_EXERCISE INSTRUCTIONS:_
Answer with a bare number: the count of lines in the records below that have the word "метода".

_ _ _ _ _

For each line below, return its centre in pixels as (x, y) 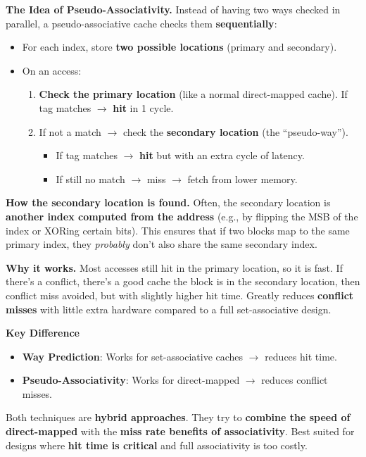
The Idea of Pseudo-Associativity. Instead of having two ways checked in (173, 9)
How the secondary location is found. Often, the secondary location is (168, 202)
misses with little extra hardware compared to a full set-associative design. (169, 309)
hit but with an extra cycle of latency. (222, 155)
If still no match (90, 179)
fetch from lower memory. (242, 179)
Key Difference (43, 333)
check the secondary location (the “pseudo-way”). (235, 131)
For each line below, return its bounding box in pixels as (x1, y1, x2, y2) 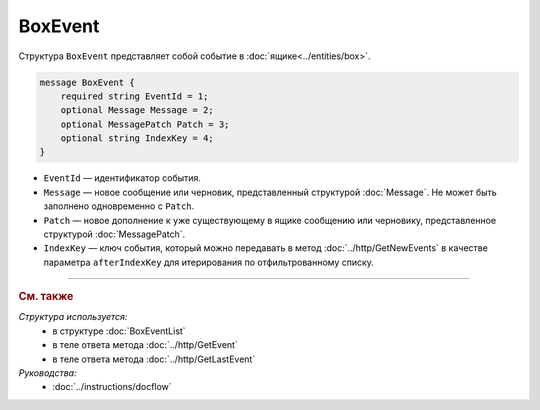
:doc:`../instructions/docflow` (52, 381, 172, 393)
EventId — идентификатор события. (43, 172, 202, 184)
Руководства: (18, 367, 77, 379)
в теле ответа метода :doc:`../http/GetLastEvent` (52, 353, 256, 365)
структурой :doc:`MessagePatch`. (43, 228, 186, 240)
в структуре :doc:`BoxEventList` (52, 325, 186, 337)
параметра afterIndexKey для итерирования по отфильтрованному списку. (43, 256, 375, 268)
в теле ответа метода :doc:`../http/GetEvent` (52, 339, 239, 351)
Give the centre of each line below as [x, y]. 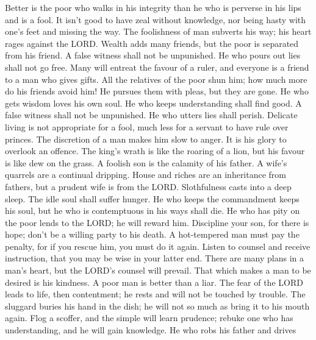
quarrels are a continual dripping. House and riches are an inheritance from [146, 175]
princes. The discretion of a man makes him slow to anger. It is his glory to [146, 139]
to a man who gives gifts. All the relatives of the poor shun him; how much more [156, 79]
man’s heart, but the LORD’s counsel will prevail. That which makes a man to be [158, 270]
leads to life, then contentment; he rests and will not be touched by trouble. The [155, 294]
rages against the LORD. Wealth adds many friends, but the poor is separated [152, 43]
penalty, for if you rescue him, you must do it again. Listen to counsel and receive [158, 246]
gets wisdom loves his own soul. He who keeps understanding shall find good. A [153, 103]

_ _ _ _ _

_WRITTEN SOLUTION:_
2